Problem requirements> A faithful copy of the entries is required, with no images in it.
───── Records shown
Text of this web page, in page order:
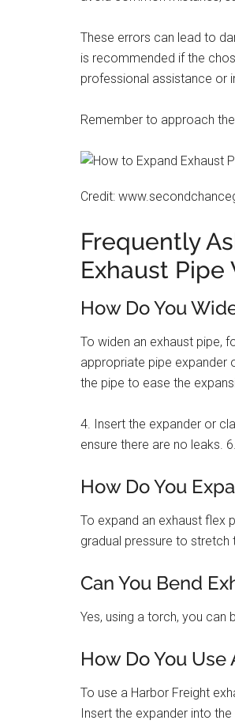
These errors can lead to
is recommended if the
professional assistance or
Remember to approach
Credit:
Frequently
Exhaust
How Do You
To widen an exhaust pipe,
appropriate pipe expander
the pipe to ease the
4. Insert the expander or
ensure there are no leaks.
How Do You
To expand an exhaust flex
gradual pressure to stretch
Can You Bend
Yes, using a torch, you can
How Do You
To use a Harbor Freight
Insert the expander into
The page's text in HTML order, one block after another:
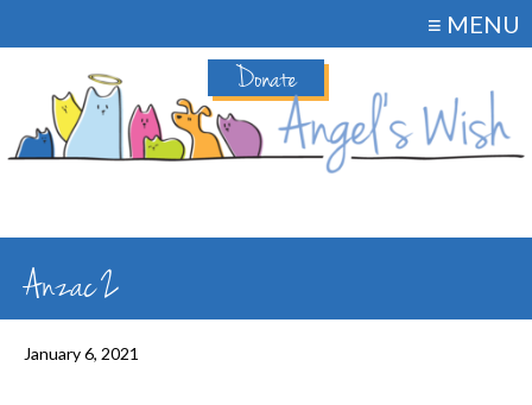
──────────
Reply>
Text of this web page, in page order:
These errors can lead to
is recommended if the
professional assistance or
Remember to approach
Credit:
Frequently
Exhaust
How Do You
To widen an exhaust pipe,
appropriate pipe expander
the pipe to ease the
4. Insert the expander or
ensure there are no leaks.
How Do You
To expand an exhaust flex
gradual pressure to stretch
Can You Bend
Yes, using a torch, you can
How Do You
To use a Harbor Freight
Insert the expander into
The page's text in HTML order, one block after another:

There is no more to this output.